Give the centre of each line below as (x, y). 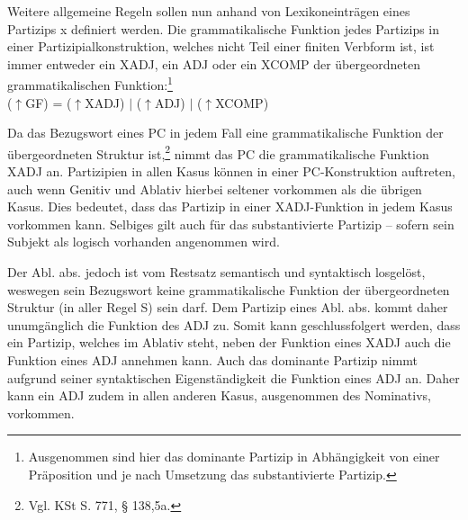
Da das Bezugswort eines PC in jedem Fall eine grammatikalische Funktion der (225, 133)
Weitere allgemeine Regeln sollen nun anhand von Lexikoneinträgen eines (209, 11)
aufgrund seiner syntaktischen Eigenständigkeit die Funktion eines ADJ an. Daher (234, 377)
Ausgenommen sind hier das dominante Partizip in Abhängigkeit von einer (234, 457)
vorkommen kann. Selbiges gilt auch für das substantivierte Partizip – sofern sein (231, 224)
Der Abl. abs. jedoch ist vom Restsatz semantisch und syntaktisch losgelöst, (216, 272)
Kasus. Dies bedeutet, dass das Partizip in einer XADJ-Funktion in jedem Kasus (230, 206)
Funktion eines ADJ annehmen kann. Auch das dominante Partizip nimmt (213, 360)
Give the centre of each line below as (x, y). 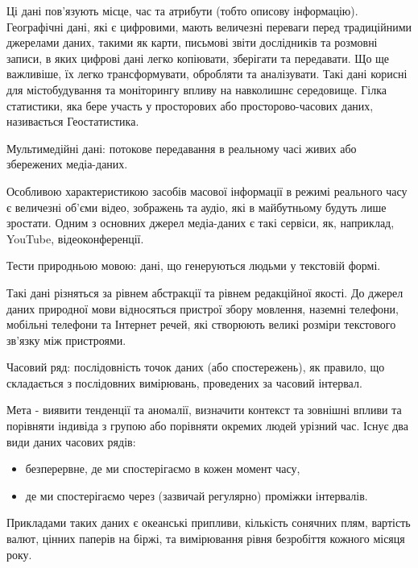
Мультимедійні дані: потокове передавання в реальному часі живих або (182, 148)
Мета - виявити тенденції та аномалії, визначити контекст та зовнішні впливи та (204, 410)
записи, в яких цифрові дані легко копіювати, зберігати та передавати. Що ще (198, 58)
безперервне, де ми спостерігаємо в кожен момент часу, (163, 468)
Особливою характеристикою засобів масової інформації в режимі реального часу (207, 191)
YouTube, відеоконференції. (75, 238)
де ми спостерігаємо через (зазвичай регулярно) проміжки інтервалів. (197, 495)
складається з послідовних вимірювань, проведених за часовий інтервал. (184, 382)
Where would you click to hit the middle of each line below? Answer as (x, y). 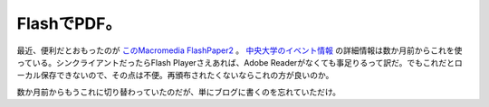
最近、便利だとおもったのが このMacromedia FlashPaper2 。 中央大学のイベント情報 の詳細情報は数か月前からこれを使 (240, 50)
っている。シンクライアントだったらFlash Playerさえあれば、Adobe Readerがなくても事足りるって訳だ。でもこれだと (235, 62)
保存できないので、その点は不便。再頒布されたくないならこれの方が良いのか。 (187, 76)
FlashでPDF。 (69, 23)
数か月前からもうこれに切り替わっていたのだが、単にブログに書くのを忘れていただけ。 (179, 92)
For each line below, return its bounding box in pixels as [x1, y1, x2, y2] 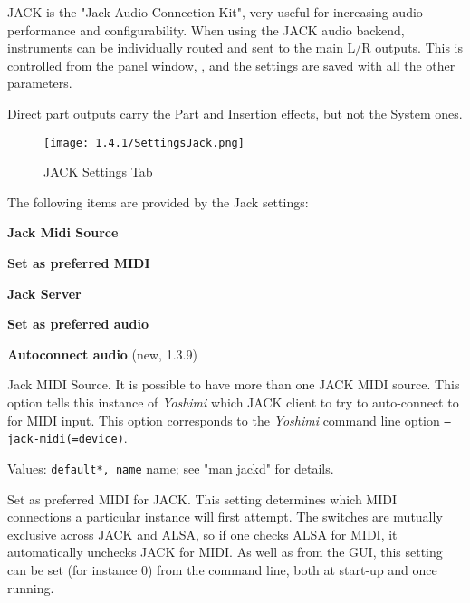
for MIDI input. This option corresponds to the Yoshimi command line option [7, 410, 440, 429]
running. [7, 578, 54, 597]
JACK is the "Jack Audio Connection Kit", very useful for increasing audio [7, 3, 423, 21]
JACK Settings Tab [43, 162, 153, 181]
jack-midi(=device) [7, 433, 124, 446]
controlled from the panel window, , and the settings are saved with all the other [7, 55, 456, 74]
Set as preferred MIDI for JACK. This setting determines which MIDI [7, 489, 398, 508]
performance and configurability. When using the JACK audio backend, [7, 20, 405, 39]
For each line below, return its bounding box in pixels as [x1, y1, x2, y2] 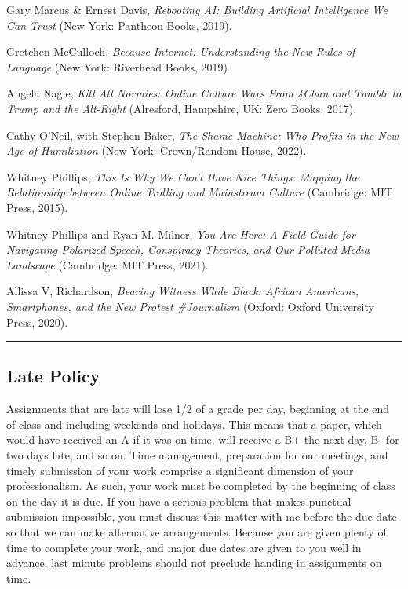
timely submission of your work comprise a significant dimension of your [6, 462, 354, 478]
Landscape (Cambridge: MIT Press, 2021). [6, 256, 209, 273]
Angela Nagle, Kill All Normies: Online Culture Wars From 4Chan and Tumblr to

Exercise brief » Could you report how many lines of the listing contain the word "This"? Only the number is needed.

The answer » 2